Exercise - Some lines below may hold the string "miss". Count them and give only the total.

Data to use -

########################################

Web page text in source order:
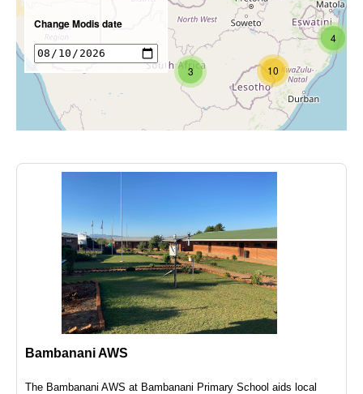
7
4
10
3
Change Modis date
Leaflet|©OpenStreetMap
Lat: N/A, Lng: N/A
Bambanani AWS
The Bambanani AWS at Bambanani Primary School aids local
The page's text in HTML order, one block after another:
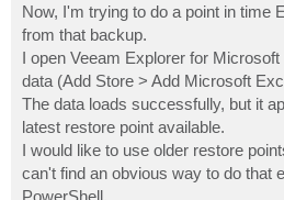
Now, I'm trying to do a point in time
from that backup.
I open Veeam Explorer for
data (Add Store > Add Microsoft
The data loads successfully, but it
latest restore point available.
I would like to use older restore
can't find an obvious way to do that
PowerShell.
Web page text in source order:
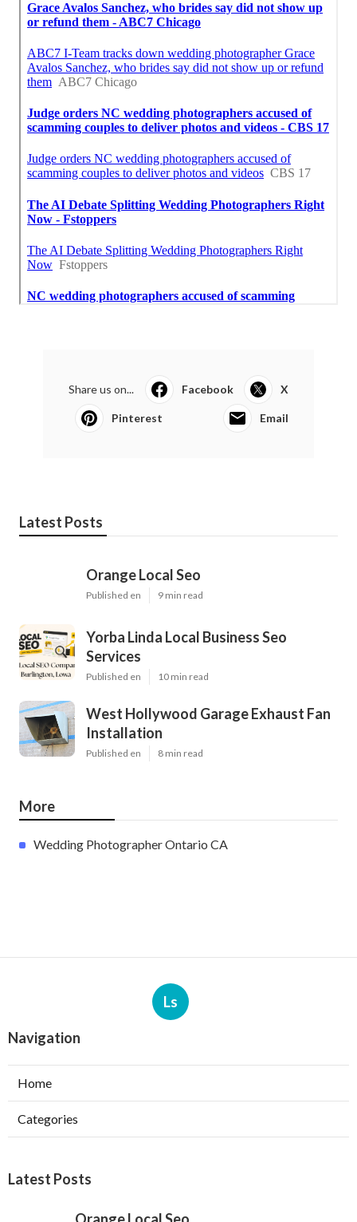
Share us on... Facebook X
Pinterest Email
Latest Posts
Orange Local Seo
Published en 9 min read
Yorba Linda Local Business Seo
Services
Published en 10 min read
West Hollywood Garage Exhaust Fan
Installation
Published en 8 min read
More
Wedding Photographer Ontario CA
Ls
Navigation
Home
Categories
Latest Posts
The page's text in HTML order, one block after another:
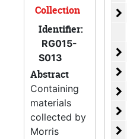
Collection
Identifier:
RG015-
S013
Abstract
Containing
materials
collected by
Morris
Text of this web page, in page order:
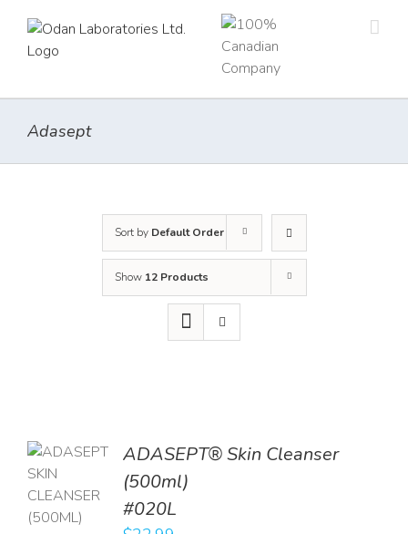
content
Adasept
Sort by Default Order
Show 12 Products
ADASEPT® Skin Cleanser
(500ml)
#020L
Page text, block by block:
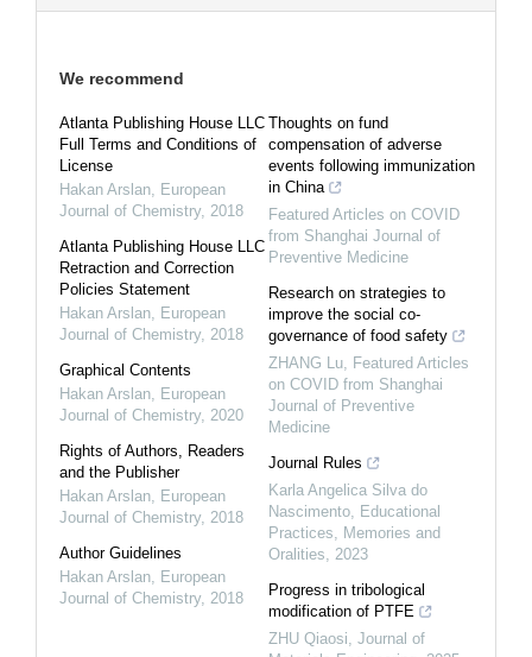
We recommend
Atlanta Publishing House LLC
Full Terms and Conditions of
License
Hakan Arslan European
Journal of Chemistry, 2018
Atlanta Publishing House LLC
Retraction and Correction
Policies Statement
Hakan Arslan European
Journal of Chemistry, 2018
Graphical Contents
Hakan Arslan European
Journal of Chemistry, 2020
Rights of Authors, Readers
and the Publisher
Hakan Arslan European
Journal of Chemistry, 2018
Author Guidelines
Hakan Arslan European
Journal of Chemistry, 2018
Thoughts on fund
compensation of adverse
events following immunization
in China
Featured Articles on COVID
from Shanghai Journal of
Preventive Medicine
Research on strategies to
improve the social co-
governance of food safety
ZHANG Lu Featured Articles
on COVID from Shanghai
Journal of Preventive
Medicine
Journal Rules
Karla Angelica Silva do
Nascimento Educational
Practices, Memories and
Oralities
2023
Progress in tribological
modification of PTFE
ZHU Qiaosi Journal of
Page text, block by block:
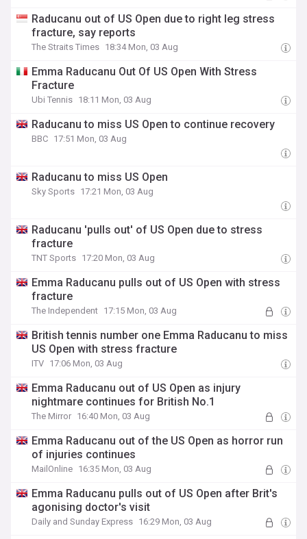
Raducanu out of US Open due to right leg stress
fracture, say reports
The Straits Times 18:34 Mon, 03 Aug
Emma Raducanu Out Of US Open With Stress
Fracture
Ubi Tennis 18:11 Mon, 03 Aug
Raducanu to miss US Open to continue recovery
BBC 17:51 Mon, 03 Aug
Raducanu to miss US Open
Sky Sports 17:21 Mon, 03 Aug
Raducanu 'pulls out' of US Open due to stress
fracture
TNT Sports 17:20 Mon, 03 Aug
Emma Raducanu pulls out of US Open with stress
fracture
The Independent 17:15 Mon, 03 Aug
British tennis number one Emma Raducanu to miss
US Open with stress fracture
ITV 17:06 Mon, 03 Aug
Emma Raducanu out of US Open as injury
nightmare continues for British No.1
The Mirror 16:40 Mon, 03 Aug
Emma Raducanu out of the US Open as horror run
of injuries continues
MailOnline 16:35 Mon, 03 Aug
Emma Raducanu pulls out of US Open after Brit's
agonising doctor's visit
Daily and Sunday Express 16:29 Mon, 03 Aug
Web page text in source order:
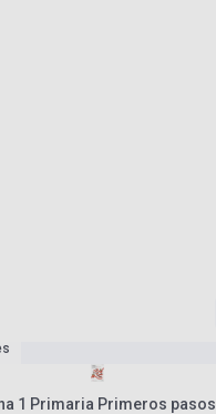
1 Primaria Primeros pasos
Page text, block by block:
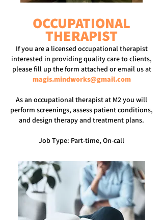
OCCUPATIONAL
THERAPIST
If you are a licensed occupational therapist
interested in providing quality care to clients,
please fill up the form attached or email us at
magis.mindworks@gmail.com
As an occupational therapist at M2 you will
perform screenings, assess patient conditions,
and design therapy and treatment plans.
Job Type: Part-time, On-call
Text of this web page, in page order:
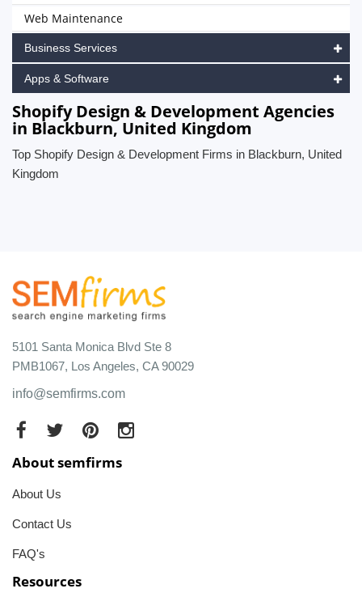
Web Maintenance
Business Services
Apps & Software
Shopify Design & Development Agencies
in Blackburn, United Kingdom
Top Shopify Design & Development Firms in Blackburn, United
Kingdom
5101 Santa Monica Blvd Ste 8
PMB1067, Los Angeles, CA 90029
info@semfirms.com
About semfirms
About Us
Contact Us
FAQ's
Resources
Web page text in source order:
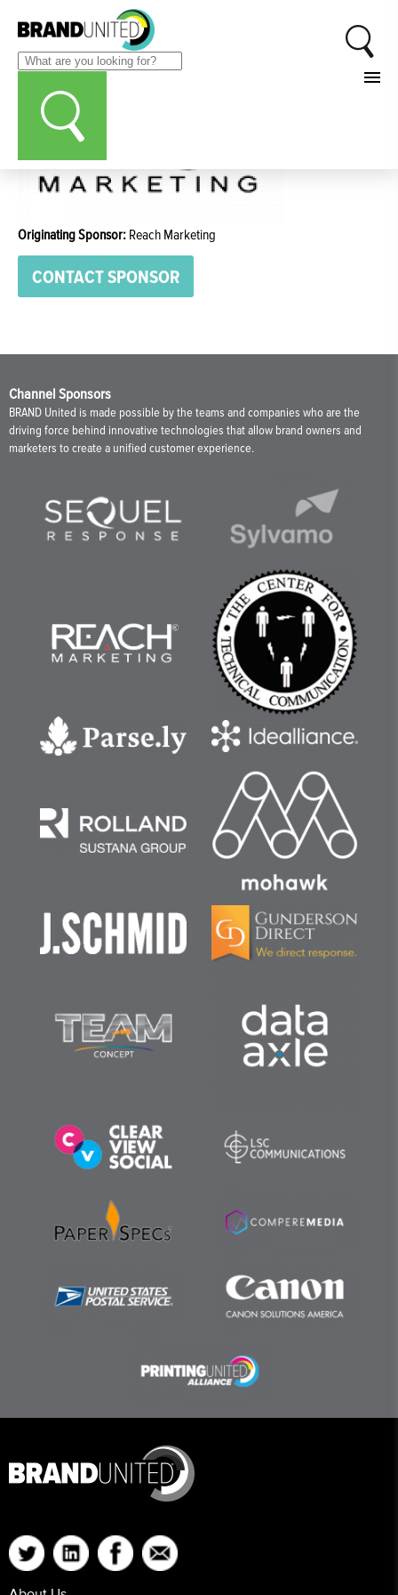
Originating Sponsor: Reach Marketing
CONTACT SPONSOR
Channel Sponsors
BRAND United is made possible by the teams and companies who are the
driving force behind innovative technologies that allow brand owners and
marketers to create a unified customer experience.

########################################

Exercise answer - 3